Esse processo dura entre 40 e 50 minutos, até que o produto atinja o chamado ponto de corte. A mulher bate na massa lentamente com uma pá e a deixa descansando por 15 minutos. Em seguida, retira o excesso de soro (que será usado para alimentação de animais) e coloca a massa nas formas.

A etapa seguinte envolve a salga. O sal grosso deve ficar na superfície por seis horas em cada lado. O papel dele é fundamental por causa do seguinte: quanto mais água no queijo, mais bactérias. Menos água, menos microrganismos. Ao controlar a quantidade de sal, você determina a população de bactérias. E é essa fauna, como dissemos antes, que vai determinar o gosto e a textura do seu queijo.

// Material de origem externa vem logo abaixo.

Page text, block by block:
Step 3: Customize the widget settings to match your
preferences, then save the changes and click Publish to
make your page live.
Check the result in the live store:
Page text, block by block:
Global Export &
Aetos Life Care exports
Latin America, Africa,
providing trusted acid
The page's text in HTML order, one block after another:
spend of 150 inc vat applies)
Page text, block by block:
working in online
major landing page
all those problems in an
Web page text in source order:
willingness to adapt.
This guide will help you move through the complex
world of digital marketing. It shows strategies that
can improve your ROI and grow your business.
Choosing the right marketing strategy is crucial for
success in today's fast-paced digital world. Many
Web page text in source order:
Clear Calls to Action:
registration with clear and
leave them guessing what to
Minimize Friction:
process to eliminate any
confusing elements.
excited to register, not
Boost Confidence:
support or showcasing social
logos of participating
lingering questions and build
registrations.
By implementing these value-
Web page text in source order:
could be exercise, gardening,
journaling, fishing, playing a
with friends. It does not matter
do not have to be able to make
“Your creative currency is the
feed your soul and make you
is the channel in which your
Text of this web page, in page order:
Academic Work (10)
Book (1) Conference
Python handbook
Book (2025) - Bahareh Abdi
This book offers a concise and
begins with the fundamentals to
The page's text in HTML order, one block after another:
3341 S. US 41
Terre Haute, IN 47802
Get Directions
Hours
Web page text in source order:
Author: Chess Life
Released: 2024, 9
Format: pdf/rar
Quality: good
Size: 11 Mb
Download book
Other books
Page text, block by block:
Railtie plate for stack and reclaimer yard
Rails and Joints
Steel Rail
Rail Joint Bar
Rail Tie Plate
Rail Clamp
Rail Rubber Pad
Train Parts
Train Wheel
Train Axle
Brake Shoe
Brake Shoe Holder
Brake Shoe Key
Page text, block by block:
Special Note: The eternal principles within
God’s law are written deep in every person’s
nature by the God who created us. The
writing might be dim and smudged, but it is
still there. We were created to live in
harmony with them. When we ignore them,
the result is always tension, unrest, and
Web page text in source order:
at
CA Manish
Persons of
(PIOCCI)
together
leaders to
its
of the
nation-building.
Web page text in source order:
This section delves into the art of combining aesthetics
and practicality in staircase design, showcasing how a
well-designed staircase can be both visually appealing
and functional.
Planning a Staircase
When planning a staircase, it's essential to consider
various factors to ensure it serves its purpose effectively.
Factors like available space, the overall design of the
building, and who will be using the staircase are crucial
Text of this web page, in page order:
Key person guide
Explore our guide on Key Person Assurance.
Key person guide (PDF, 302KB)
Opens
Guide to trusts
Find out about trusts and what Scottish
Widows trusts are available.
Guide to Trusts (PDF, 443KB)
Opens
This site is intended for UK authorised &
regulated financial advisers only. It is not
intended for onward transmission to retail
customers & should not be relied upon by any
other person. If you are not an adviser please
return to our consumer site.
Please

O sal dá início ao processo de cura. A palavra “cura” vem de “curar” mesmo, no sentido de curar-se de um machucado. Consiste em exterminar as bactérias do queijo, de modo que ele não estrague tão rápido – quando não havia geladeira, a cura era o único método de conservação, inclusive para carnes.

Em 2017, a Canastra levou três pratas no Salão Internacional do Queijo, na França.

Durante a cura, o número de bactérias e leveduras dentro do queijo baixa de 1 bilhão de “indivíduos” por grama para 10 milhões. Ao longo do processo, as bactérias vão consumindo o açúcar do leite. Conforme esse açúcar vai acabando, as bichinhas vão morrendo. E isso é ótimo: evita que o queijo estrague e, de quebra, dá mais sabor. É que a morte dos microrganismos (ou seja, o rompimento das células deles) libera substâncias que reforçam o aroma e o sabor. É como se o queijo fosse um cemitério de bactérias.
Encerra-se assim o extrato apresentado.